Proactive vocal resonance not only helps prevent strain on vocal folds, but it can also increase vocal range and power, clarity, projection, clarity of pitch, range and range, clarity and projection. By exploring all the resonating chambers in your body and learning how to shift and enhance resonance you can strengthen your voice while increasing its ability to be heard in noisy environments.

Many of the same techniques that assist those suffering from articulation disorders or voice disorders like cleft palate and velopharyngeal insufficiency also address resonance. This includes breathing and tongue movements as well as exercises designed to stimulate or decrease resonance characteristics of an individual – for instance transgender voice training usually includes altering these resonant characteristics so clients can produce feminine or androgynous sounds without altering articulation accuracy.

To activate pharyngeal resonance, sing scales or vowels with relaxed breath while singing scales or vowels. This will enable you to access the brightness that this type of resonance offers, making lower notes easier to produce more efficiently. However, too much pharyngeal resonance may result in muffled sounds with throaty qualities, possibly due to VPI or vocal fold enlargement as well as blockages such as deviated septums or stenotic larynxes.

Producing a “yawn-sigh” is an easy and effective way to activate laryngeal resonance, as it involves inhaling deeply through your nose while exhaling through your mouth. This exercise helps warm vocal cords while warming them further in any comfortable place – from bathroom mirrors or home to public places such as music lessons. Many singing teachers recommend it because of its ability to stimulate velum muscles and increase resonant frequencies.

Throat Resonance Points

Resonant Voice Therapy (RVT) is an innovative and effective technique used to enhance vocal quality, reduce strain on vocal folds and promote overall vocal health. Most commonly utilized by professional singers and actors, RVT can benefit anyone looking to produce a clearer, stronger and healthier-sounding voice. RVT promotes forward resonance in lower registers as well as emphasise a balanced amount of nasal and oral sound energy – this allows greater volume, power and pitch while improving clarity and pitch. Furthermore, RVT has also been proven effective in decreasing frequency/severity/ severity of nodules/polyps by reducing strain on vocal folds – this method also decreases frequency/severity/ severity/various other factors.

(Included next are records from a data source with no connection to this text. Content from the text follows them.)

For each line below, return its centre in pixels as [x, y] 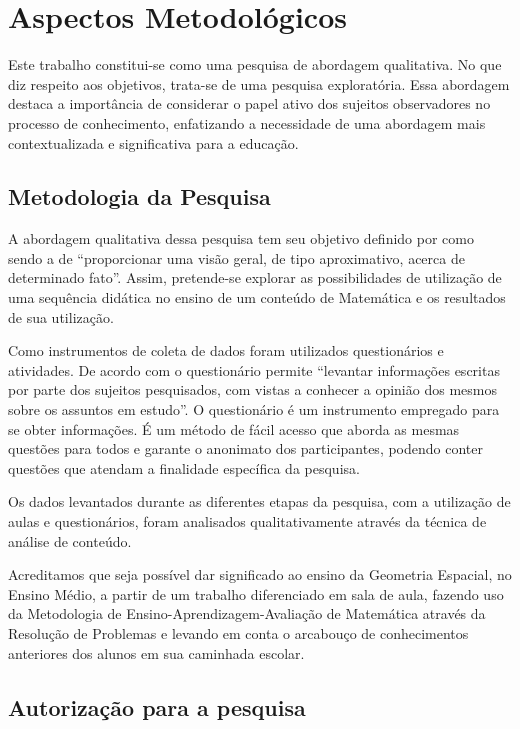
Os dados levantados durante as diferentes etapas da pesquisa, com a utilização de [259, 501]
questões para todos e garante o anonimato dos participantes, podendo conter [245, 448]
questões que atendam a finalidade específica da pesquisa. [184, 467]
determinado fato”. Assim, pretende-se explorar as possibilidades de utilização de [255, 277]
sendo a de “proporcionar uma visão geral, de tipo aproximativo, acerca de [236, 257]
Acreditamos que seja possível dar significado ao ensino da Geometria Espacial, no [260, 574]
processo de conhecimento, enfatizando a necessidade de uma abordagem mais [247, 122]
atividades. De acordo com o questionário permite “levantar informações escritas [254, 369]
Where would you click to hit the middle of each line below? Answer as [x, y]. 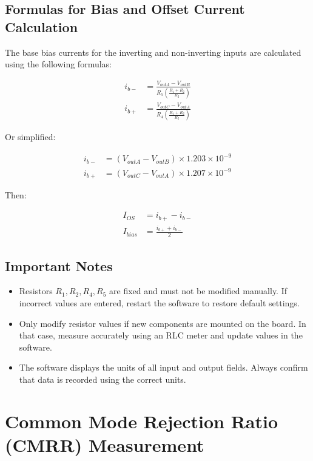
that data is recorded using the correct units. [103, 379]
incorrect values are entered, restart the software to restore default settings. [159, 302]
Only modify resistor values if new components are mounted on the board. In [163, 323]
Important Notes [59, 265]
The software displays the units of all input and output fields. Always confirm [163, 367]
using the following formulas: [58, 64]
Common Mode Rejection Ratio [142, 421]
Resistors [36, 291]
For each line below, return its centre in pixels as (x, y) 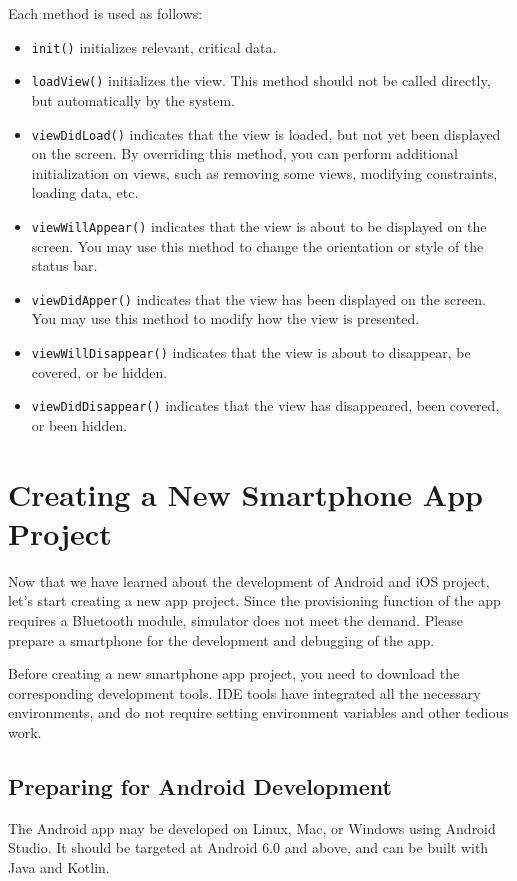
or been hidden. (79, 424)
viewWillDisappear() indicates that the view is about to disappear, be (251, 352)
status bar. (64, 265)
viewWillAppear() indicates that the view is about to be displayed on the (259, 225)
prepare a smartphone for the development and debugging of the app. (221, 639)
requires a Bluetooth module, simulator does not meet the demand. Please (236, 620)
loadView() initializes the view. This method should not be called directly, (261, 80)
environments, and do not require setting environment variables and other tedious (258, 712)
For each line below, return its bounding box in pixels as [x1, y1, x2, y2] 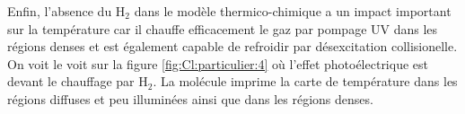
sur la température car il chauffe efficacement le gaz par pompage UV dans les [7, 19, 438, 38]
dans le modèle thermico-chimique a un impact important [134, 2, 452, 20]
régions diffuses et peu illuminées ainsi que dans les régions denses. [7, 89, 373, 108]
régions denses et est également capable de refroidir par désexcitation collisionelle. [7, 37, 458, 56]
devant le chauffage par [7, 72, 135, 91]
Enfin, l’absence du [7, 2, 112, 20]
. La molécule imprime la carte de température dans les [153, 72, 458, 91]
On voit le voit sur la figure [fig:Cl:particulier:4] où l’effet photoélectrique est [7, 54, 428, 73]
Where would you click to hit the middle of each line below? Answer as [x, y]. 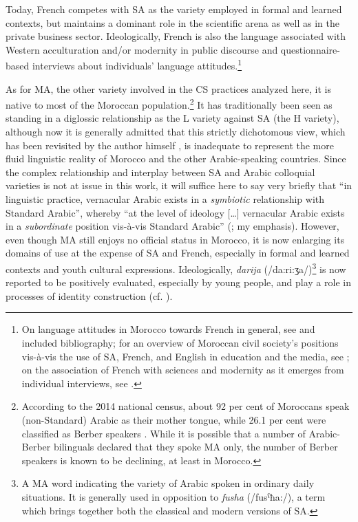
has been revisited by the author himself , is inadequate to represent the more [170, 145]
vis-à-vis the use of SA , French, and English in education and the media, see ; [186, 356]
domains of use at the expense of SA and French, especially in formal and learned [178, 253]
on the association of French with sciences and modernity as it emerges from [183, 370]
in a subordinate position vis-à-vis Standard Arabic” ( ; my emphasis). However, [172, 226]
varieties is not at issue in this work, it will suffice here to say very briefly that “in [179, 185]
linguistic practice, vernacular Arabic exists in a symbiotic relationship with [165, 199]
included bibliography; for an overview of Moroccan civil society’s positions [180, 343]
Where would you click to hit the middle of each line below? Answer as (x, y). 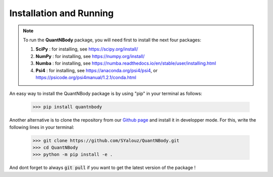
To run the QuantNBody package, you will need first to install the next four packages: (112, 40)
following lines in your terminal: (42, 127)
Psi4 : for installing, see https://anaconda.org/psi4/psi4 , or (97, 70)
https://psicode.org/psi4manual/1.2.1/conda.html (86, 77)
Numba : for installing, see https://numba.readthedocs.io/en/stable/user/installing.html (126, 64)
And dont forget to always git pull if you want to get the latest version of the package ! (102, 168)
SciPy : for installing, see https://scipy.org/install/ (87, 49)
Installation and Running (61, 13)
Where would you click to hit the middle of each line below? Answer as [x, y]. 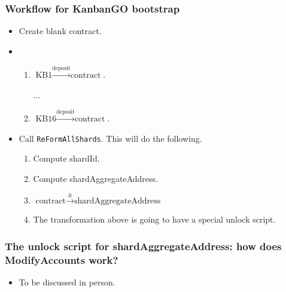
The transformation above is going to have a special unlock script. [154, 219]
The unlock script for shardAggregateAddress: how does [143, 246]
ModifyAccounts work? [62, 259]
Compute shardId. [66, 158]
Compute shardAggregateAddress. [95, 179]
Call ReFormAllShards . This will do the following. [110, 138]
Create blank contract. [60, 31]
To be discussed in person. [67, 282]
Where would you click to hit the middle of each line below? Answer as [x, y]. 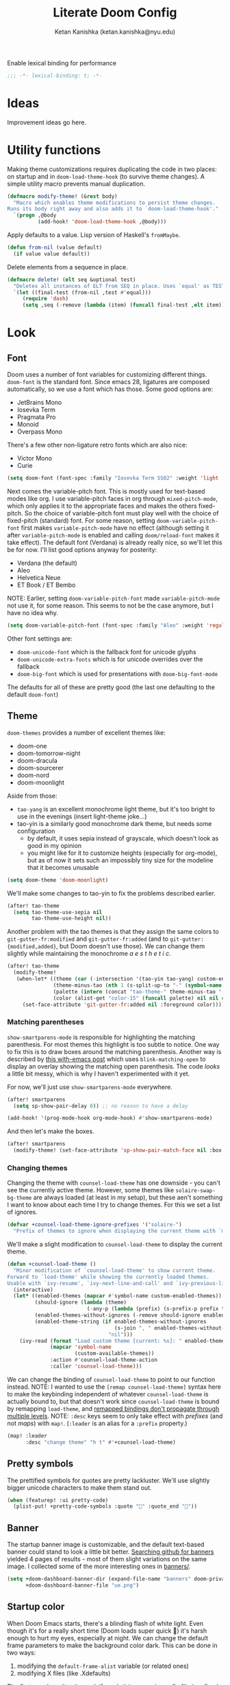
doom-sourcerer [40, 768]
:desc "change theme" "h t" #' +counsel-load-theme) [100, 1442]
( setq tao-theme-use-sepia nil [58, 912]
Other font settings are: [40, 638]
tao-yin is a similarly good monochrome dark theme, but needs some [114, 823]
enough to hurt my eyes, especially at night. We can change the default [108, 1638]
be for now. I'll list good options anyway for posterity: [82, 550]
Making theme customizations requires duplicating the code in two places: [112, 169]
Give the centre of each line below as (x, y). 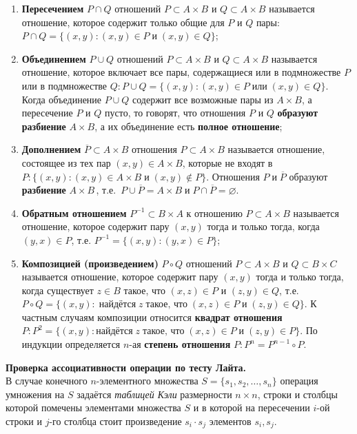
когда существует (58, 290)
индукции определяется (71, 344)
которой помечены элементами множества (93, 407)
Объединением (54, 58)
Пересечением (53, 8)
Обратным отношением (74, 213)
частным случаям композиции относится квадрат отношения (152, 317)
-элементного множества (147, 381)
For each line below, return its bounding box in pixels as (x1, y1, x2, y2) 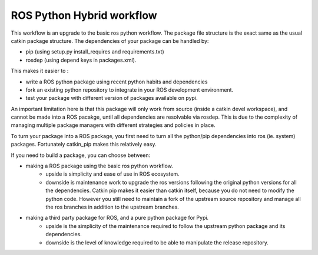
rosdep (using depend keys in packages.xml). (25, 56, 137, 63)
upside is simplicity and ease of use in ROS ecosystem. (45, 170, 180, 177)
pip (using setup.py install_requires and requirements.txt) (25, 48, 164, 55)
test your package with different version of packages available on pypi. (25, 95, 198, 102)
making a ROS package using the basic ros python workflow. (25, 162, 173, 170)
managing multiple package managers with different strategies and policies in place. (11, 122, 216, 129)
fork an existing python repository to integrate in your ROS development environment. (25, 86, 234, 93)
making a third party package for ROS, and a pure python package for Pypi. (25, 214, 209, 222)
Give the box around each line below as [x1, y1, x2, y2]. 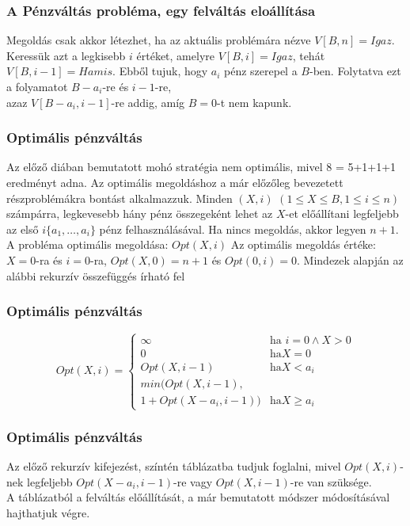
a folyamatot [6, 78, 68, 94]
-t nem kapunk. [217, 93, 292, 110]
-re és [102, 78, 129, 94]
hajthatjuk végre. [6, 505, 90, 521]
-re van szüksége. [290, 473, 372, 490]
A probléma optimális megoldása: [6, 236, 169, 253]
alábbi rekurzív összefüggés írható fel [6, 267, 185, 284]
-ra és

Your vocal resonance is the energy behind creating sound in your body, shaping everything from volume to clarity of your voice. Without optimal resonance production, voices often sound breathy or muffled while too much resonance may make hearing difficult or harsh. An SLP will evaluate your vocal tract for optimal resonant characteristics by listening for where they sense most energy coming from in terms of throat resonance, mouth resonance or elsewhere?

SLPs will assist in manipulating your articulators (lips, tongue and jaw) to achieve optimal resonant qualities for singing. This may involve altering tongue posture, lip tension or oral cavity configuration; also helping with learning how to synchronize vocal cord vibrations with airflow to minimize strain; using gentle onset techniques which teach people how to initiate phonation gradually and gently which encourage efficient vocal production without excessive muscle contractions.

Many exercises involve humming, which aims to explore vibrations within your mask resonance system and is an easy and effective way to warm up and engage your voice system. Other techniques may include changing pitch to find one that promotes vocal resonance or using straw phonation for back pressure regulation of airflow while stimulating balanced vocal cord vibrations.